__Material supplied__:
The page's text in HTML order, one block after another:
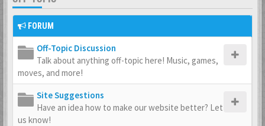
FORUM
Off-Topic Discussion
Talk about anything off-topic here! Music, games,
moves, and more!
Site Suggestions
Have an idea how to make our website better? Let
us know!
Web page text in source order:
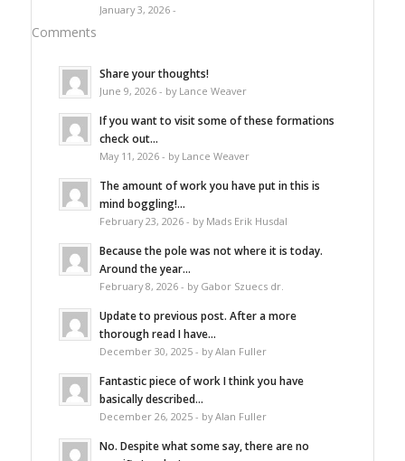
January 3, 2026 -
Comments
Share your thoughts!
June 9, 2026 - by Lance Weaver
If you want to visit some of these formations
check out...
May 11, 2026 - by Lance Weaver
The amount of work you have put in this is
mind boggling!...
February 23, 2026 - by Mads Erik Husdal
Because the pole was not where it is today.
Around the year...
February 8, 2026 - by Gabor Szuecs dr.
Update to previous post. After a more
thorough read I have...
December 30, 2025 - by Alan Fuller
Fantastic piece of work I think you have
basically described...
December 26, 2025 - by Alan Fuller
No. Despite what some say, there are no
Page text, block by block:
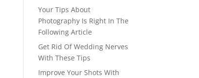
Your Tips About
Photography Is Right In The
Following Article
Get Rid Of Wedding Nerves
With These Tips
Improve Your Shots With
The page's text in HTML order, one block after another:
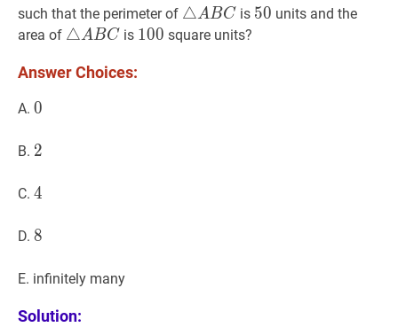
such that the perimeter of △ABC\triangle
A
△ABC is 50 50
50 units and the
area of △ABC\triangle
B
△ABC is 100 100
100 square units?
Answer Choices:
A. 0
0
B. 2
2
C. 4
4
D. 8
8
E. infinitely many
Solution:
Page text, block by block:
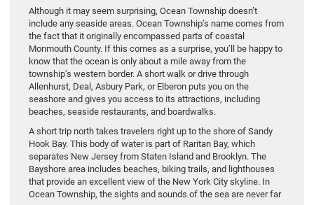
Although it may seem surprising, Ocean Township doesn’t
include any seaside areas. Ocean Township’s name comes from
the fact that it originally encompassed parts of coastal
Monmouth County. If this comes as a surprise, you’ll be happy to
know that the ocean is only about a mile away from the
township’s western border. A short walk or drive through
Allenhurst, Deal, Asbury Park, or Elberon puts you on the
seashore and gives you access to its attractions, including
beaches, seaside restaurants, and boardwalks.
A short trip north takes travelers right up to the shore of Sandy
Hook Bay. This body of water is part of Raritan Bay, which
separates New Jersey from Staten Island and Brooklyn. The
Bayshore area includes beaches, biking trails, and lighthouses
that provide an excellent view of the New York City skyline. In
Ocean Township, the sights and sounds of the sea are never far
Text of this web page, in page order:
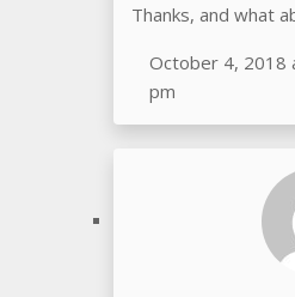
Thanks, and what
October 4, 2018
pm
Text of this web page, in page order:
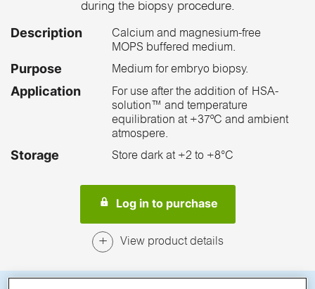
during the biopsy procedure.
Description
Calcium and magnesium-free
MOPS buffered medium.
Purpose Medium for embryo biopsy.
Application
For use after the addition of HSA-
solution™ and temperature
equilibration at +37ºC and ambient
atmospere.
Storage Store dark at +2 to +8°C
Log in to purchase
View product details
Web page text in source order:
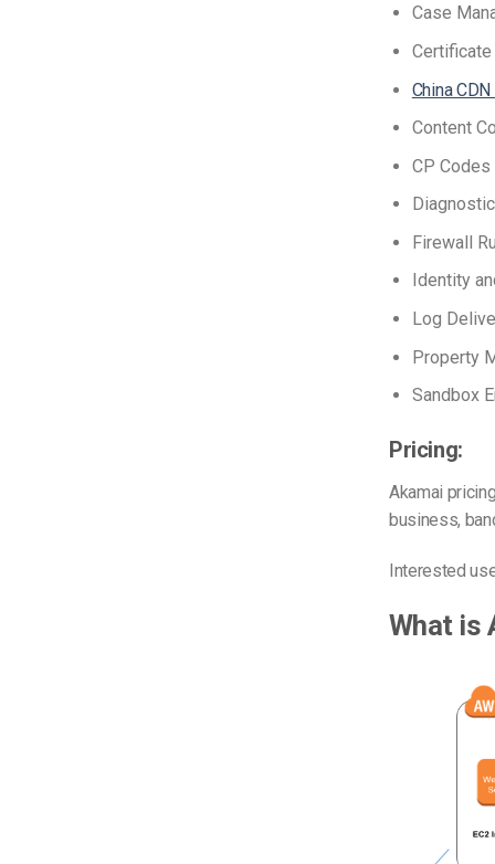
Case
China
Content
CP Codes
Firewall
Identity
Log
Property
Sandbox
Pricing:
Akamai
business,
Interested
What is

__Exercise objective__:
Leaving every picture behind, retype the entries above exactly, from the first line through the line with "Monmouth County. If", and stop there.

__Answer space__:
The page's text in HTML order, one block after another:
FORUM
Off-Topic Discussion
Talk about anything off-topic here! Music, games,
moves, and more!
Site Suggestions
Have an idea how to make our website better? Let
us know!
Web page text in source order:
January 3, 2026 -
Comments
Share your thoughts!
June 9, 2026 - by Lance Weaver
If you want to visit some of these formations
check out...
May 11, 2026 - by Lance Weaver
The amount of work you have put in this is
mind boggling!...
February 23, 2026 - by Mads Erik Husdal
Because the pole was not where it is today.
Around the year...
February 8, 2026 - by Gabor Szuecs dr.
Update to previous post. After a more
thorough read I have...
December 30, 2025 - by Alan Fuller
Fantastic piece of work I think you have
basically described...
December 26, 2025 - by Alan Fuller
No. Despite what some say, there are no
Page text, block by block:
Your Tips About
Photography Is Right In The
Following Article
Get Rid Of Wedding Nerves
With These Tips
Improve Your Shots With
The page's text in HTML order, one block after another:
such that the perimeter of △ABC\triangle
A
△ABC is 50 50
50 units and the
area of △ABC\triangle
B
△ABC is 100 100
100 square units?
Answer Choices:
A. 0
0
B. 2
2
C. 4
4
D. 8
8
E. infinitely many
Solution:
Page text, block by block:
Although it may seem surprising, Ocean Township doesn’t
include any seaside areas. Ocean Township’s name comes from
the fact that it originally encompassed parts of coastal
Monmouth County. If this comes as a surprise, you’ll be happy to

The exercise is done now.